• **TASK REQUIREMENTS**
The required output is every entry, printed exactly as written.

*** RECORDS SHOWN

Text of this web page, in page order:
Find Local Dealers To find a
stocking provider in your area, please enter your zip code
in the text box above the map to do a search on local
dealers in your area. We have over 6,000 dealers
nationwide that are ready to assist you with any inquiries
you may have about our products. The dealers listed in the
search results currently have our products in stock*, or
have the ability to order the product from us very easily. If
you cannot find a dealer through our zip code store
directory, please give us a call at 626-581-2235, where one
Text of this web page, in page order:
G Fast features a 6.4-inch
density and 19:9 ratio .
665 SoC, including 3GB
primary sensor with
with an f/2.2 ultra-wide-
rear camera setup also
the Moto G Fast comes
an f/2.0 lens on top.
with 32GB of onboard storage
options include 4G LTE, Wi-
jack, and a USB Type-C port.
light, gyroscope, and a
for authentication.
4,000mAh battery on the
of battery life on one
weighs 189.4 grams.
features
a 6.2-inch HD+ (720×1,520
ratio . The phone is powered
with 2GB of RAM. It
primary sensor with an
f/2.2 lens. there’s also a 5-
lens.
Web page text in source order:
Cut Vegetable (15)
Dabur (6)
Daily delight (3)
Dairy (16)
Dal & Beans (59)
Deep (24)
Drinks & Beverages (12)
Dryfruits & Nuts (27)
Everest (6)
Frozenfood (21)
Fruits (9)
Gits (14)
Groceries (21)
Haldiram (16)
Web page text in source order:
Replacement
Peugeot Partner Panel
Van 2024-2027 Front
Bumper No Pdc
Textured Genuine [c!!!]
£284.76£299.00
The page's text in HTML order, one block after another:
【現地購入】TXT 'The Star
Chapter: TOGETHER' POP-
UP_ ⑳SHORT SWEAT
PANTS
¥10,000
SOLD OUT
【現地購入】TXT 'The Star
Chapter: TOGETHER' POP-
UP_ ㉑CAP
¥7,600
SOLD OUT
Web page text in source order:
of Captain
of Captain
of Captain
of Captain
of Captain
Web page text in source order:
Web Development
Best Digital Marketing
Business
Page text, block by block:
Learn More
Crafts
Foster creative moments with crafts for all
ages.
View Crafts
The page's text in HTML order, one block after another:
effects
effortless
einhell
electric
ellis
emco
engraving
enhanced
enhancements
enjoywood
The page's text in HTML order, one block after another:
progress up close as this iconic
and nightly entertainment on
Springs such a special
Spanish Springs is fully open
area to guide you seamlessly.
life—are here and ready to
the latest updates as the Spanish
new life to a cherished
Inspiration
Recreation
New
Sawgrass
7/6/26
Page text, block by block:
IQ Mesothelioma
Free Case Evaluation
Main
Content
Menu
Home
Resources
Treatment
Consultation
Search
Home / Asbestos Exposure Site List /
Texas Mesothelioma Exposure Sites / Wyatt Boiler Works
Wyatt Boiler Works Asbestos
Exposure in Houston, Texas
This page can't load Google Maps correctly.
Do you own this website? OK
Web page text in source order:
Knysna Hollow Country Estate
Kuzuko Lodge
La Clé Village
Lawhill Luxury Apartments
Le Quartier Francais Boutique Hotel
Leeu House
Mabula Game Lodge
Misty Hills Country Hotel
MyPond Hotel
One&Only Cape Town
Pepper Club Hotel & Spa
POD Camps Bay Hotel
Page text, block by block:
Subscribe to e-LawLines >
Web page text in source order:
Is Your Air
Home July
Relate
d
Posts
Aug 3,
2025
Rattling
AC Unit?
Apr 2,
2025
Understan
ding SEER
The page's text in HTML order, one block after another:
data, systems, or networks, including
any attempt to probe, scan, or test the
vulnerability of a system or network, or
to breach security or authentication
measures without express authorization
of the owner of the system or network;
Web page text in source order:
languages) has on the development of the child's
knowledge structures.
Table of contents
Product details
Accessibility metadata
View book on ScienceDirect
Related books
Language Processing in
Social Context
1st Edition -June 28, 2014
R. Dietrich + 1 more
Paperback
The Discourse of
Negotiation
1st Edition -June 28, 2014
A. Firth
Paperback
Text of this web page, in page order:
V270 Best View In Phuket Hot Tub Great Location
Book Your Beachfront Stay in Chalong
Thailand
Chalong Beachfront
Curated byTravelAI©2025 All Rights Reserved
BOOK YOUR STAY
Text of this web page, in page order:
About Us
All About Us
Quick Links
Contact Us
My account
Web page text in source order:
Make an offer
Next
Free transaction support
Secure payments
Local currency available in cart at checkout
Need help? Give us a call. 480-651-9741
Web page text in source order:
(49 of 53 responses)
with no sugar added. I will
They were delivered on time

******

• **OUTPUT**
Text of this web page, in page order:
Find Local Dealers To find a
stocking provider in your area, please enter your zip code
in the text box above the map to do a search on local
dealers in your area. We have over 6,000 dealers
nationwide that are ready to assist you with any inquiries
you may have about our products. The dealers listed in the
search results currently have our products in stock*, or
have the ability to order the product from us very easily. If
you cannot find a dealer through our zip code store
directory, please give us a call at 626-581-2235, where one
Text of this web page, in page order:
G Fast features a 6.4-inch
density and 19:9 ratio .
665 SoC, including 3GB
primary sensor with
with an f/2.2 ultra-wide-
rear camera setup also
the Moto G Fast comes
an f/2.0 lens on top.
with 32GB of onboard storage
options include 4G LTE, Wi-
jack, and a USB Type-C port.
light, gyroscope, and a
for authentication.
4,000mAh battery on the
of battery life on one
weighs 189.4 grams.
features
a 6.2-inch HD+ (720×1,520
ratio . The phone is powered
with 2GB of RAM. It
primary sensor with an
f/2.2 lens. there’s also a 5-
lens.
Web page text in source order:
Cut Vegetable (15)
Dabur (6)
Daily delight (3)
Dairy (16)
Dal & Beans (59)
Deep (24)
Drinks & Beverages (12)
Dryfruits & Nuts (27)
Everest (6)
Frozenfood (21)
Fruits (9)
Gits (14)
Groceries (21)
Haldiram (16)
Web page text in source order:
Replacement
Peugeot Partner Panel
Van 2024-2027 Front
Bumper No Pdc
Textured Genuine [c!!!]
£284.76£299.00
The page's text in HTML order, one block after another:
【現地購入】TXT 'The Star
Chapter: TOGETHER' POP-
UP_ ⑳SHORT SWEAT
PANTS
¥10,000
SOLD OUT
【現地購入】TXT 'The Star
Chapter: TOGETHER' POP-
UP_ ㉑CAP
¥7,600
SOLD OUT
Web page text in source order:
of Captain
of Captain
of Captain
of Captain
of Captain
Web page text in source order:
Web Development
Best Digital Marketing
Business
Page text, block by block:
Learn More
Crafts
Foster creative moments with crafts for all
ages.
View Crafts
The page's text in HTML order, one block after another:
effects
effortless
einhell
electric
ellis
emco
engraving
enhanced
enhancements
enjoywood
The page's text in HTML order, one block after another:
progress up close as this iconic
and nightly entertainment on
Springs such a special
Spanish Springs is fully open
area to guide you seamlessly.
life—are here and ready to
the latest updates as the Spanish
new life to a cherished
Inspiration
Recreation
New
Sawgrass
7/6/26
Page text, block by block:
IQ Mesothelioma
Free Case Evaluation
Main
Content
Menu
Home
Resources
Treatment
Consultation
Search
Home / Asbestos Exposure Site List /
Texas Mesothelioma Exposure Sites / Wyatt Boiler Works
Wyatt Boiler Works Asbestos
Exposure in Houston, Texas
This page can't load Google Maps correctly.
Do you own this website? OK
Web page text in source order:
Knysna Hollow Country Estate
Kuzuko Lodge
La Clé Village
Lawhill Luxury Apartments
Le Quartier Francais Boutique Hotel
Leeu House
Mabula Game Lodge
Misty Hills Country Hotel
MyPond Hotel
One&Only Cape Town
Pepper Club Hotel & Spa
POD Camps Bay Hotel
Page text, block by block:
Subscribe to e-LawLines >
Web page text in source order:
Is Your Air
Home July
Relate
d
Posts
Aug 3,
2025
Rattling
AC Unit?
Apr 2,
2025
Understan
ding SEER
The page's text in HTML order, one block after another:
data, systems, or networks, including
any attempt to probe, scan, or test the
vulnerability of a system or network, or
to breach security or authentication
measures without express authorization
of the owner of the system or network;
Web page text in source order:
languages) has on the development of the child's
knowledge structures.
Table of contents
Product details
Accessibility metadata
View book on ScienceDirect
Related books
Language Processing in
Social Context
1st Edition -June 28, 2014
R. Dietrich + 1 more
Paperback
The Discourse of
Negotiation
1st Edition -June 28, 2014
A. Firth
Paperback
Text of this web page, in page order:
V270 Best View In Phuket Hot Tub Great Location
Book Your Beachfront Stay in Chalong
Thailand
Chalong Beachfront
Curated byTravelAI©2025 All Rights Reserved
BOOK YOUR STAY
Text of this web page, in page order:
About Us
All About Us
Quick Links
Contact Us
My account
Web page text in source order:
Make an offer
Next
Free transaction support
Secure payments
Local currency available in cart at checkout
Need help? Give us a call. 480-651-9741
Web page text in source order:
(49 of 53 responses)
with no sugar added. I will
They were delivered on time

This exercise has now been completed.